[Dataset records]
________________

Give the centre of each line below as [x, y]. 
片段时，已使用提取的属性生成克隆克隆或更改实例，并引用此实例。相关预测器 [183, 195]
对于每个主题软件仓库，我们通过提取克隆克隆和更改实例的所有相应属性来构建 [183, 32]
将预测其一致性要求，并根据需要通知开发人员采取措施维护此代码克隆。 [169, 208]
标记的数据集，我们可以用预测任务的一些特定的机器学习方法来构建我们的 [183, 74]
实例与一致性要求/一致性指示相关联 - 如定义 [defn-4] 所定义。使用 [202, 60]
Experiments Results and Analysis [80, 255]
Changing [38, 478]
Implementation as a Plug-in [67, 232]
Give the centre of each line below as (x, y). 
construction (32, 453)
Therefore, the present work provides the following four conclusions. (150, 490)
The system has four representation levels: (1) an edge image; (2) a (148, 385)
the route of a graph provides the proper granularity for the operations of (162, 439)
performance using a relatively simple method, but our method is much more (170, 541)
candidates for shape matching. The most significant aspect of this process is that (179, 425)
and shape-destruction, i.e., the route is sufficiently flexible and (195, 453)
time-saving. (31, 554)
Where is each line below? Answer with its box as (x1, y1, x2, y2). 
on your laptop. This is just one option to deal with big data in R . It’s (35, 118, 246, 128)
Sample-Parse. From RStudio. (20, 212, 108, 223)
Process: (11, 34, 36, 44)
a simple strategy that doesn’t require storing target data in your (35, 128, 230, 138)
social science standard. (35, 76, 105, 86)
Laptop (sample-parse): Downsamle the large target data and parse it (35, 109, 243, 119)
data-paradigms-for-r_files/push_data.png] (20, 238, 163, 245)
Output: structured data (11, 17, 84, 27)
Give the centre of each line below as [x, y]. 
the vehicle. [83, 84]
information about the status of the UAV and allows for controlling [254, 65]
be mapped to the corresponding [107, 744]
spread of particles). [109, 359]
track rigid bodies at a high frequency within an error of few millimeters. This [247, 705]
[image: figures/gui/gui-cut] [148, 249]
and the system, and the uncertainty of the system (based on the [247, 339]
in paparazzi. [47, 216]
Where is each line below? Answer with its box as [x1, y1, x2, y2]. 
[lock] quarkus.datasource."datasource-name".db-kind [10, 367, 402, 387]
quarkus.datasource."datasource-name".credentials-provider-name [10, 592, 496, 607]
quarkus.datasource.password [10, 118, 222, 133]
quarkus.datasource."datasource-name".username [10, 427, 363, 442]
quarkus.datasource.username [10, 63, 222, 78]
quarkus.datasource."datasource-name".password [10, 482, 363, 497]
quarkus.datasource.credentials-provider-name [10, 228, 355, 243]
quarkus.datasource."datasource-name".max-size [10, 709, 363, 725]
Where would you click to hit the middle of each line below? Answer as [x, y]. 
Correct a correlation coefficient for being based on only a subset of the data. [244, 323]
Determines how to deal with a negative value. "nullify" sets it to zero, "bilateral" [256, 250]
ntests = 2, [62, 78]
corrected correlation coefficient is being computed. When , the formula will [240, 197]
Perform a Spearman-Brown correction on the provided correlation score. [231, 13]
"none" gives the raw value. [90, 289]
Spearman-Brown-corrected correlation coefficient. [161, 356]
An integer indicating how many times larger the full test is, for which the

________________

• _WHAT TO DO_:
Output every line of the data again, exactly.

• _ANSWER_:
Give the centre of each line below as [x, y]. 
片段时，已使用提取的属性生成克隆克隆或更改实例，并引用此实例。相关预测器 [183, 195]
对于每个主题软件仓库，我们通过提取克隆克隆和更改实例的所有相应属性来构建 [183, 32]
将预测其一致性要求，并根据需要通知开发人员采取措施维护此代码克隆。 [169, 208]
标记的数据集，我们可以用预测任务的一些特定的机器学习方法来构建我们的 [183, 74]
实例与一致性要求/一致性指示相关联 - 如定义 [defn-4] 所定义。使用 [202, 60]
Experiments Results and Analysis [80, 255]
Changing [38, 478]
Implementation as a Plug-in [67, 232]
Give the centre of each line below as (x, y). 
construction (32, 453)
Therefore, the present work provides the following four conclusions. (150, 490)
The system has four representation levels: (1) an edge image; (2) a (148, 385)
the route of a graph provides the proper granularity for the operations of (162, 439)
performance using a relatively simple method, but our method is much more (170, 541)
candidates for shape matching. The most significant aspect of this process is that (179, 425)
and shape-destruction, i.e., the route is sufficiently flexible and (195, 453)
time-saving. (31, 554)
Where is each line below? Answer with its box as (x1, y1, x2, y2). 
on your laptop. This is just one option to deal with big data in R . It’s (35, 118, 246, 128)
Sample-Parse. From RStudio. (20, 212, 108, 223)
Process: (11, 34, 36, 44)
a simple strategy that doesn’t require storing target data in your (35, 128, 230, 138)
social science standard. (35, 76, 105, 86)
Laptop (sample-parse): Downsamle the large target data and parse it (35, 109, 243, 119)
data-paradigms-for-r_files/push_data.png] (20, 238, 163, 245)
Output: structured data (11, 17, 84, 27)
Give the centre of each line below as [x, y]. 
the vehicle. [83, 84]
information about the status of the UAV and allows for controlling [254, 65]
be mapped to the corresponding [107, 744]
spread of particles). [109, 359]
track rigid bodies at a high frequency within an error of few millimeters. This [247, 705]
[image: figures/gui/gui-cut] [148, 249]
and the system, and the uncertainty of the system (based on the [247, 339]
in paparazzi. [47, 216]
Where is each line below? Answer with its box as [x1, y1, x2, y2]. 
[lock] quarkus.datasource."datasource-name".db-kind [10, 367, 402, 387]
quarkus.datasource."datasource-name".credentials-provider-name [10, 592, 496, 607]
quarkus.datasource.password [10, 118, 222, 133]
quarkus.datasource."datasource-name".username [10, 427, 363, 442]
quarkus.datasource.username [10, 63, 222, 78]
quarkus.datasource."datasource-name".password [10, 482, 363, 497]
quarkus.datasource.credentials-provider-name [10, 228, 355, 243]
quarkus.datasource."datasource-name".max-size [10, 709, 363, 725]
Where would you click to hit the middle of each line below? Answer as [x, y]. 
Correct a correlation coefficient for being based on only a subset of the data. [244, 323]
Determines how to deal with a negative value. "nullify" sets it to zero, "bilateral" [256, 250]
ntests = 2, [62, 78]
corrected correlation coefficient is being computed. When , the formula will [240, 197]
Perform a Spearman-Brown correction on the provided correlation score. [231, 13]
"none" gives the raw value. [90, 289]
Spearman-Brown-corrected correlation coefficient. [161, 356]
An integer indicating how many times larger the full test is, for which the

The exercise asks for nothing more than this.